- Born: 1980 (age 44–45)
- Education: University of Victoria, University of Guelph
- Known for: Sculptor, Installation artist, Collagist
- Website: kellyjazvac.com

= Kelly Jazvac =

Canadian artist (born 1980)

Kelly Jazvac (born 1980) is a Canadian artist whose work has been exhibited nationally and internationally. She is based in Montreal, Quebec, where she is an associate professor at Concordia University.

== Education ==
Kelly Jazvac received her Bachelor of Arts from the University of Guelph in 2003, and her Master of Fine Arts from the University of Victoria in 2006.

== Artistic practice ==
Jazvac works primarily in sculpture, installation, and collage.
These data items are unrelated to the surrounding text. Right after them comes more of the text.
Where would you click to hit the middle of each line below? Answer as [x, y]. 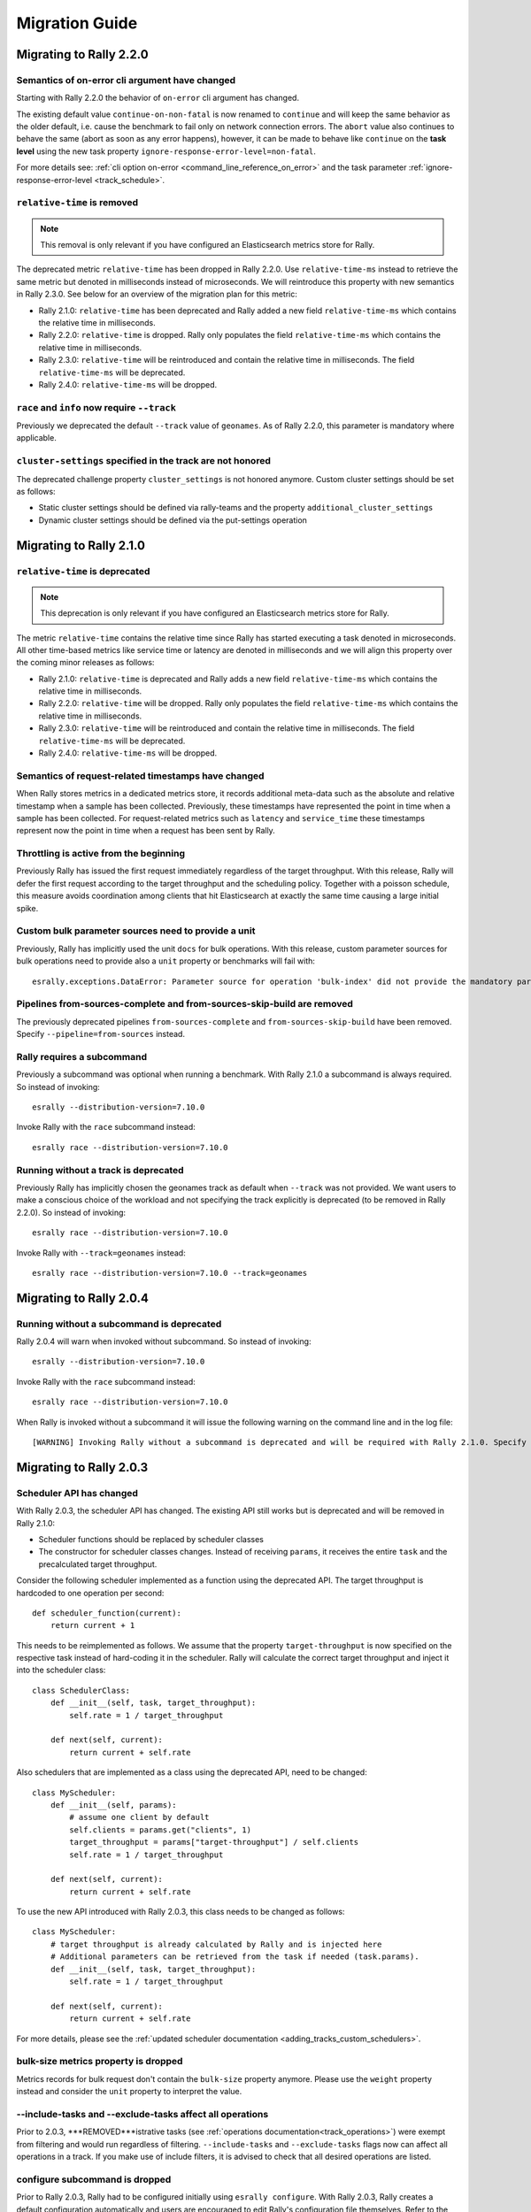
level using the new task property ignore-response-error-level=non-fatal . [166, 151]
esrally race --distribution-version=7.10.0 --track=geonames [170, 1273]
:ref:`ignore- [431, 167]
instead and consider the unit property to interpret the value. [129, 2092]
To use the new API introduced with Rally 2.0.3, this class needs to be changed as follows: [181, 1912]
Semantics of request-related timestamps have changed [140, 776]
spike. [27, 908]
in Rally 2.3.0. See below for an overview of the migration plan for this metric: [157, 294]
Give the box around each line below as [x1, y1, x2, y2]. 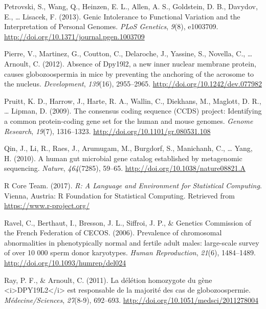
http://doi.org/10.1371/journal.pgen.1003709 [4, 31, 145, 41]
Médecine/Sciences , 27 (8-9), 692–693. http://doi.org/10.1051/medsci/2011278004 [4, 294, 258, 305]
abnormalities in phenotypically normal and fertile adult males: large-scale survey [4, 237, 259, 248]
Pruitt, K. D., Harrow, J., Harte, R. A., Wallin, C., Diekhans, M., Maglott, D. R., [4, 95, 261, 106]
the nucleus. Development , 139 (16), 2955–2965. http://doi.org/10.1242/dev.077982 [4, 78, 262, 89]
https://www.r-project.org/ [4, 200, 90, 211]
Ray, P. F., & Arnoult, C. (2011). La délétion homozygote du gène [4, 274, 212, 285]
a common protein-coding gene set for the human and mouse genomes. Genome [4, 115, 253, 126]
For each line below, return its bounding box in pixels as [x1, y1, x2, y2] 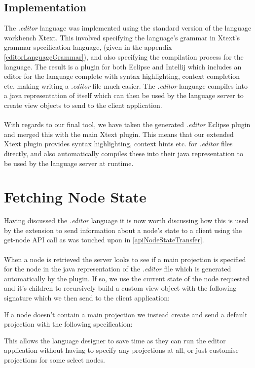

Her work has often expressed environmental concerns pertaining to pollution, environmental waste, the fetishization of images and products, and the afterlife of human activity and presence. Jazvac describes her own views on sculpture and installation as, "a practice that addresses the way objects and human bodies coexist in the world."

She often works with salvaged vinyl, which she physically transforms to create compressed sculptures. Her practice has been described as having, "ecological overtones, as a salvaging enterprise that might result in a wearable quilt or a habitable shelter." Some have compared Jazvac's textile-like wall hangings to the work of Robert Rauschenberg.

Jazvac is also known for the Plastiglomerates, which were collected from Kamilo Beach, Hawaii. The name was proposed by Jazvac alongside Charles Moore and Patricia Corcoran, and it designates a type of stone that contains mixtures of natural debris melded with hardened molten plastic. The plastiglomerates have been displayed as both sculptural ready-mades and as natural history specimens. It has been suggested that the plastiglomerates may be considered a marker of the Anthropocene.